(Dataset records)
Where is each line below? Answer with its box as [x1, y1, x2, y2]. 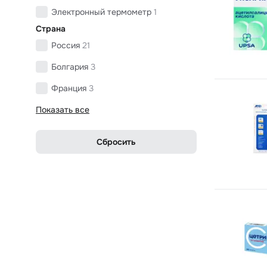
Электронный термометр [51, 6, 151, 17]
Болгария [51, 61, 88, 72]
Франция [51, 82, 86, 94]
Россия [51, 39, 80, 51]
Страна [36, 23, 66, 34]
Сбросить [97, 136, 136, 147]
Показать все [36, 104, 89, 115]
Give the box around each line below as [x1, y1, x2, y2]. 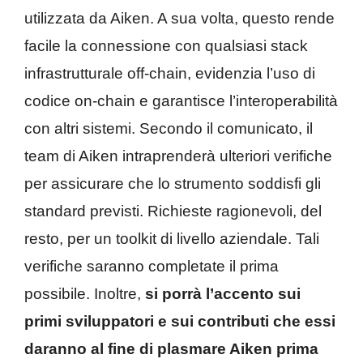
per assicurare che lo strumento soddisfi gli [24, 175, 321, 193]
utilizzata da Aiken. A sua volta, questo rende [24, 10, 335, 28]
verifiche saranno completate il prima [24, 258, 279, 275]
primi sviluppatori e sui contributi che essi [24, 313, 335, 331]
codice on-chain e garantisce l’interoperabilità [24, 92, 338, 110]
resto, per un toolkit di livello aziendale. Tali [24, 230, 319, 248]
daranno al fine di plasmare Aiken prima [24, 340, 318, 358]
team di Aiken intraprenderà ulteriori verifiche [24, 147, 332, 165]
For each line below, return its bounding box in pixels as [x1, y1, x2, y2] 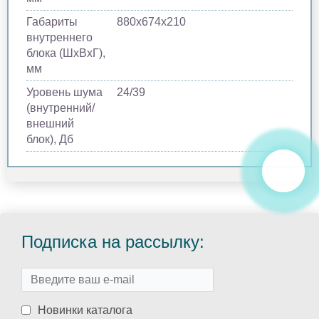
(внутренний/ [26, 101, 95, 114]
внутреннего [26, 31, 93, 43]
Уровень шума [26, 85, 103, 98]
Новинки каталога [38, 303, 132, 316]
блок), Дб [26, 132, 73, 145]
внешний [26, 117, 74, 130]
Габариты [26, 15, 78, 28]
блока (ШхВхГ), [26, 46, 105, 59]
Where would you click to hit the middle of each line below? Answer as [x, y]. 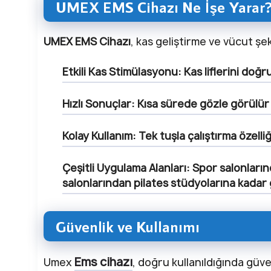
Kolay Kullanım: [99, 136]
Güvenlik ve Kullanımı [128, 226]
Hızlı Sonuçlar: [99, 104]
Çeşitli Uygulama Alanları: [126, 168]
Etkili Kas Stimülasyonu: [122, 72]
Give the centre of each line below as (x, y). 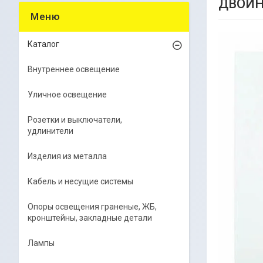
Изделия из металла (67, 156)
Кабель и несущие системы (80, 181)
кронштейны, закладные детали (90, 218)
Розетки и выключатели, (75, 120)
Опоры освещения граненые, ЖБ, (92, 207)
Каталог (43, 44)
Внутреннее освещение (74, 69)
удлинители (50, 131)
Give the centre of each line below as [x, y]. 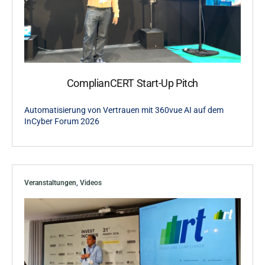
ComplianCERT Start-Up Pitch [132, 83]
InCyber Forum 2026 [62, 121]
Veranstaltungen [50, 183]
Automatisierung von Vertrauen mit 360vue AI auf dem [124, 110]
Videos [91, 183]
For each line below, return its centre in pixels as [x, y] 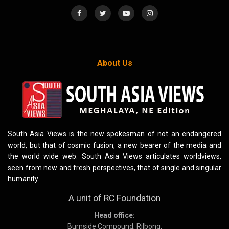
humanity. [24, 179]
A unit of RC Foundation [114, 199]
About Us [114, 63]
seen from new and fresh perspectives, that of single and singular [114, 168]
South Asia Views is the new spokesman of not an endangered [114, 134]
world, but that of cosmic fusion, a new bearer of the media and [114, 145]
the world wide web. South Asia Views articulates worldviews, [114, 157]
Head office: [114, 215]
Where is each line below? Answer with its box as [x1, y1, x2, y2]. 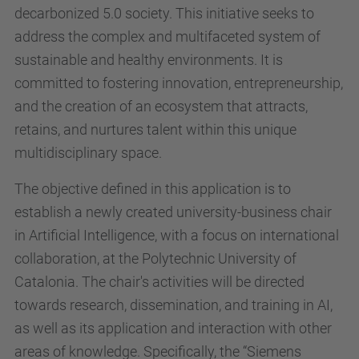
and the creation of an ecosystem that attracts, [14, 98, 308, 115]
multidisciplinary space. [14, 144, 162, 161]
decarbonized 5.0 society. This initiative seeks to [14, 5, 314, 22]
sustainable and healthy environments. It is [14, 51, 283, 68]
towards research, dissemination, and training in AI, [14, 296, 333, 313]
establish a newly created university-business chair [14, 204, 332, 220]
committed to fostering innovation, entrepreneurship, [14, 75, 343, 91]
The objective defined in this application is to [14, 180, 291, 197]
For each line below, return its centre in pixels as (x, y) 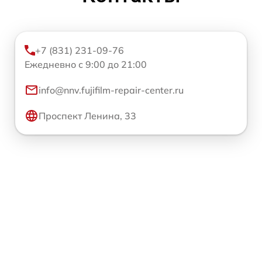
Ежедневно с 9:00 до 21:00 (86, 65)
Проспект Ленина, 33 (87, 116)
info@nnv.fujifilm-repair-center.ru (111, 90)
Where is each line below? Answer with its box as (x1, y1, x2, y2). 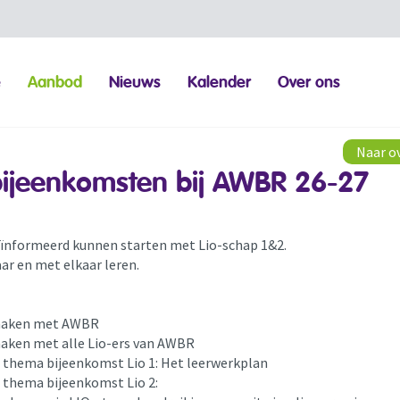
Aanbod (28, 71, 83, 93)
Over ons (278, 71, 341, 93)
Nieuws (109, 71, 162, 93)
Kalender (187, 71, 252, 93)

Work to complete:
Which part of the entries opens with the line containing "Россия [51, 39, 80, 51]" and closes with the line containing "Videos [91, 183]"? Output that part exactly, ends included, pictures excluded.

Task solution:
Россия [51, 39, 80, 51]
Страна [36, 23, 66, 34]
Сбросить [97, 136, 136, 147]
Показать все [36, 104, 89, 115]
Give the box around each line below as [x1, y1, x2, y2]. 
per assicurare che lo strumento soddisfi gli [24, 175, 321, 193]
utilizzata da Aiken. A sua volta, questo rende [24, 10, 335, 28]
verifiche saranno completate il prima [24, 258, 279, 275]
primi sviluppatori e sui contributi che essi [24, 313, 335, 331]
codice on-chain e garantisce l’interoperabilità [24, 92, 338, 110]
resto, per un toolkit di livello aziendale. Tali [24, 230, 319, 248]
daranno al fine di plasmare Aiken prima [24, 340, 318, 358]
team di Aiken intraprenderà ulteriori verifiche [24, 147, 332, 165]
For each line below, return its bounding box in pixels as [x1, y1, x2, y2] 
(внутренний/ [26, 101, 95, 114]
внутреннего [26, 31, 93, 43]
Уровень шума [26, 85, 103, 98]
Новинки каталога [38, 303, 132, 316]
блок), Дб [26, 132, 73, 145]
внешний [26, 117, 74, 130]
Габариты [26, 15, 78, 28]
блока (ШхВхГ), [26, 46, 105, 59]
Where would you click to hit the middle of each line below? Answer as [x, y]. 
Kolay Kullanım: [99, 136]
Güvenlik ve Kullanımı [128, 226]
Hızlı Sonuçlar: [99, 104]
Çeşitli Uygulama Alanları: [126, 168]
Etkili Kas Stimülasyonu: [122, 72]
Give the centre of each line below as (x, y). 
Изделия из металла (67, 156)
Кабель и несущие системы (80, 181)
кронштейны, закладные детали (90, 218)
Розетки и выключатели, (75, 120)
Опоры освещения граненые, ЖБ, (92, 207)
Каталог (43, 44)
Внутреннее освещение (74, 69)
удлинители (50, 131)
Give the centre of each line below as [x, y]. 
ComplianCERT Start-Up Pitch [132, 83]
InCyber Forum 2026 [62, 121]
Veranstaltungen [50, 183]
Automatisierung von Vertrauen mit 360vue AI auf dem [124, 110]
Videos [91, 183]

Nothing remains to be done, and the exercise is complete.